這有着拍馬屁嫌疑的話把陳宮樂的哈哈大笑,捋着胡須神情惬意的說道:“星辰,此生有你,我輩不孤啊。你有這份心就好,我陳公台心領了。我還沒有想好下一步的去處,家裏又不是呂老先生那樣的富戶,哪裏受得了你那麽多人到家裏吃吃喝喝?曹孟德立志讨伐董卓,此乃周濟天下蒼生的大事情,若能在這樣的事情裏盡一份力,那自然是光宗耀祖的功績。但道不同爲師不能前去已是德行落了下乘,若在爲了這私人恩怨不讓你去,那就是大罪孽了。”
曹操哪裏想到認死理的陳宮還能有如此變通的時候?剛才聽到喬明要随他而去的時候,曹操本來都絕望了,現在陳宮這麽一說,曹操自然是驚喜異常,面露的興奮與狂喜。
陳宮轉而對曹操異常嚴肅的說道:“曹孟德,你家事、能量、才學都優于我,性子又比我活泛,所以相比于我,你必然會給喬明帶來更大的助力。再加上現在你要謀劃的正是爲了天下蒼生的大事,缺少人才,雖然我陳公台非常不齒你之爲人,但是我畢竟也不是心胸狹窄之輩。”

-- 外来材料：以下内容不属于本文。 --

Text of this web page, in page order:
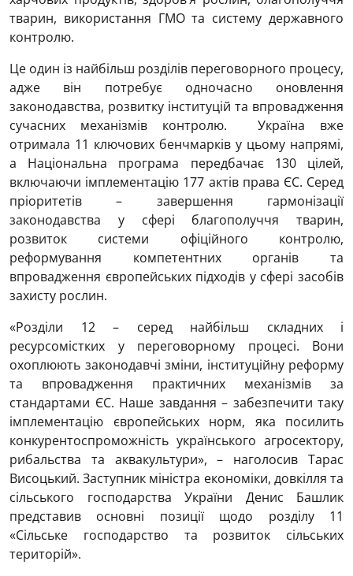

“曹孟德,星辰的才學、能力你我都是有目共睹的,若稍加曆練定是國之棟梁。今日我把他托付于你,自然是希望你對他的成長帶來助力的,我希望你善待于他,讓他快速成長,好早日爲百姓做些好事。曹孟德,若您你我之恩怨,懷私心加害于星辰,我陳公台他日就是化作厲鬼定不會繞你。”
“謝公台兄高義!我自當......”曹操聽到陳宮的說辭後,格外的慚愧,本想說些什麽,但有些話終究沒有說出口,唯有連連拱手,對陳宮這一身的浩然正氣無限敬仰感懷,在一旁的喬明也是頗爲感動。
“星辰,平心而論曹孟德的才學能力皆勝于我。我雖不齒他的爲人,但不可否認這正乃亂世生存之道。現在我讓你跟從于他,你切不可因爲我對他的評價而失去敬畏之心,反而應當以老師之禮待之。勤勤懇懇本本分分爲人做事,切不可輕浮孟浪,爲周濟天下蒼生,匡扶朝廷社稷,盡一份自己的力。”陳宮雖然話說的嚴厲,但其中滿滿的關心與回護喬明豈會品不出來?話未說完,喬明的眼睛便有些濕意了。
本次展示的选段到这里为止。